O Teatro da Vertigem quis trazer ao palco um assunto incontornável para nós brasileiros, o agronegócio, que, para além da dimensão econômica, estende seu discurso totalizante sobre as esferas da cultura, da mentalidade e das ideologias política e religiosa – cada vez mais inseparáveis, diga-se de passagem, em um país cuja ética cristã convida cada cidadão pobre, favelado, negro, indígena, trans… a carregar sozinho sua própria cruz. Entretanto, em vez de se concentrar nas agruras do agronegócio, o grupo houve por bem imbricá-lo a uma criação literária que é um verdadeiro patrimônio no imaginário da literatura nacional, o Sítio do Picapau Amarelo, de Monteiro Lobato, que, embora já viesse sofrendo pressões advindas do processo de revisionismo histórico – ora, agudo; ora, obtuso – que tem incidido sobre as obras canônicas, não havia ainda sido examinado com a mordacidade e a virulência que exalam do espetáculo. Ou melhor, com a devida perscrutação especulativa.

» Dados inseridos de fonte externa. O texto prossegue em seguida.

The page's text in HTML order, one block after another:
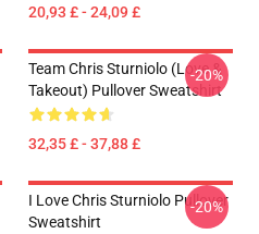
20,93 £ - 24,09 £
Team Chris Sturniolo (Love &
Takeout) Pullover Sweatshirt
32,35 £ - 37,88 £
-20%
I Love Chris Sturniolo Pullover
Sweatshirt
-20%
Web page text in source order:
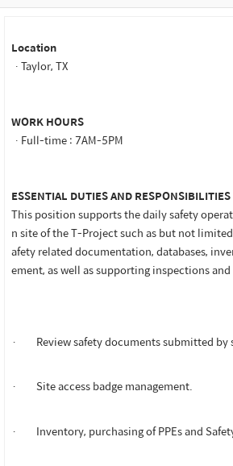
Location
ㆍTaylor, TX
WORK HOURS
ㆍFull-time : 7AM-5PM
ESSENTIAL DUTIES AND RESPONSIBILITIES
This position supports the daily safety
n site of the T-Project such as but not
afety related documentation, databases,
ement, as well as supporting inspections
· Review safety documents submitted by
· Site access badge management.
· Inventory, purchasing of PPEs and

Se os que detêm uma certa visão de esquerda, arisca ao senso comum, inconformada não engolem de modo algum o ramerrame publicitário que ocupa diariamente o horário nobre da TV com o intuito de fazer as garras do agronegócio serem limadas a tal ponto de aquele slogan quase nos acariciar (a imagem das garras do tigre limadas é de Anne Uberfelsd), essa mesma visão progressista, em se tratando de Monteiro Lobato, ainda reluta em simplesmente cancelar o escritor, dada a importância de sua obra e a complexidade sócio-histórica que a concebeu. Obra essa que a Agropeça associa, crua e cruelmente, dentre outras coisas, ao conservadorismo e ao racismo estruturais brasileiros. Nada mais satírico, nada mais demolidor, bem ao espírito das velhas iconoclastias greco-latinas.

(Foto: Bob Sousa)

A criação do Teatro da Vertigem abre uma fresta na rememoração afetiva da infância que é o Sítio do Picapau Amarelo (que, além do sucesso editorial, foi três vezes adaptado de modo igualmente muito bem-sucedido para a dramaturgia televisiva) e a escancara, convertendo-a em uma janela sinistra, através da qual se revolve o solo do sítio a fim de não propriamente escavar o húmus, e, sim, remexer no esterco. Pelo viés da carnavalização, o mundo lobatiano é virado do avesso, e o espectador é convidado a entrar em contato não somente com a macela de que é feito o recheio da boquirrota Emília; como também com as vísceras que entranham a sacrossanta figura de Dona Benta.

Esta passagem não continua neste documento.